作者自述:
当下,在野青年艺术家的生存窘境是不言而喻的。一方面,体制内的美术展评体系受制于官方的意志。在技法上,匠气十足的写实性绘画和生搬硬套的写意性绘画大行其道。在形式上,则大多是些令人作呕的主旋律创作,及平庸唯美的构成性绘画。在这种官僚美术体系内,艺术家成了交际花,社交能力要远远大于其艺术成就。派系关系,裙带关系,其错综复杂的程度丝毫不亚于官场的政治斗争。另一方面,“处江湖之远”的民间艺术机构日渐壮大,完善。但是这些商业性机构对于艺术家的独立人格和创作自由所产生的决定性影响是显而易见的,从题材上的统一化,流行化到技巧上过分迷恋于平滑精致的表面。无不折射出某些画廊和画家对于市场的迎合与妥协。有鉴于此,对于那些真正拥有独立人格和自由精神的,在艺术上有着个人野心的艺术家而言,如何在极右和极左的路线上,找到属于自己的家园之路?这可以说是个“生存还是毁灭”的问题。
这些年来我一直热衷于在画布上探讨一个关于绘画语言的根源性问题:笔触。这是一个先于点面线的存在,是画家个性与情绪的最初和最直接的体现。最终我发现了这种类似于行动绘画的滴洒技法,它同时也体现着作者某种秘密的野心:从最本质的方面切入去探寻新的道路,它将意味着一种全新的视觉体验。现在,它在我的画面上就是一片迷茫而耀眼的光,从某种意义上说,它也终结了我在黑暗中的一段时期的探索。
我的创作就题材角度而言,一方面是向内的,面对自我,找到心灵中那些黑暗的领域,赋予它一束神性的光芒,照耀并且呈现。这是我近期在画布上反复讨论的话题。在强调精神自足性的同时也展示其与客体世界的互动特质。心灵远非一面反映存在的镜子,它是另一个世界,封闭、排他且自恋。这反映在我的画面就是那种充满着浪漫情绪的孤独与激情,充满着存在主义式的无助与焦虑。例如《在每个人的内心》,它所表现的是存在于每个人的内心深处的魔鬼和天使。

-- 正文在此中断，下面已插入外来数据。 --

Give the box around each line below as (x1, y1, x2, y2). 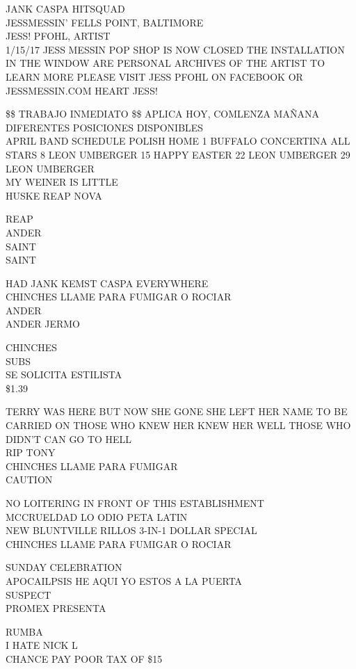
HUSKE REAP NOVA (6, 188, 102, 202)
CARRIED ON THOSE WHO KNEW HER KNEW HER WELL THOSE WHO (6, 418, 351, 433)
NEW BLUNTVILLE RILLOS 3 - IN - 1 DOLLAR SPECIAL (6, 523, 257, 538)
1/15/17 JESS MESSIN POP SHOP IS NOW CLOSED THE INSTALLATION (6, 42, 345, 56)
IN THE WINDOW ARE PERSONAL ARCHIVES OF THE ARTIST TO (6, 56, 325, 70)
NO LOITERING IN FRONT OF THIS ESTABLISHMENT (6, 496, 264, 510)
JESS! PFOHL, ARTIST (6, 29, 111, 43)
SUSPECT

那段摘自《圣经·约伯记》的文字很好的表明了我的态度:上帝和撒旦之间存在某种游戏契约,而人类则是它们的赌注。《三氯化铁的心》侧重于表现那些被腐蚀的、不安分的心灵所共有的欲望与挣扎。
另一方是面向外的,对于这个客体世界的表现,我在纸上通过组画的形式来表达我对现实问题的关注:环境、经济、政治、社会、人文、科技等等。《欢乐颂》创作于我父亲病危及至去世期间,在那段艰难的时期,我常常在思考生与死的问题。在这组作品我想要阐述的就是所谓的酒神精神,一种生的狂喜之情。世事无常,对于生命,我想:无论它高贵或卑微,强悍或柔弱都值得我们每个人去尊重和热爱,没有哪一种死亡事件值得庆祝。在这些丙烯作品中我通常采用以平行,相悖乃至于荒诞的画面并置所产生的戏剧化效果来突出主题,以具体形像来体现抽象精神。我喜欢挖掘现实片断中所共有的某种诗性意味并且把它描述出来。对某些人而言,它也许太不通俗,太晦涩。然而,晦涩对艺术而言并不意味着混乱与灾难,如果语言能说明问题的话,那么其他的艺术形式也就不复存在了。事实上,艺术就是为了表述我们内心那些无法言喻而又充满灵性的感动,其实在本质上也就是诗。在此,随信附上我的一些文字上的涂鸦之作,我想它能从另一个侧面来阐述我的绘画。我热爱这些伟大的名字:保罗·策兰、曼德里施塔姆、博尔赫斯、马丁·希尼,李白杜甫等等,是他们帮助我学会如何从更深层面上去认识和表现生活。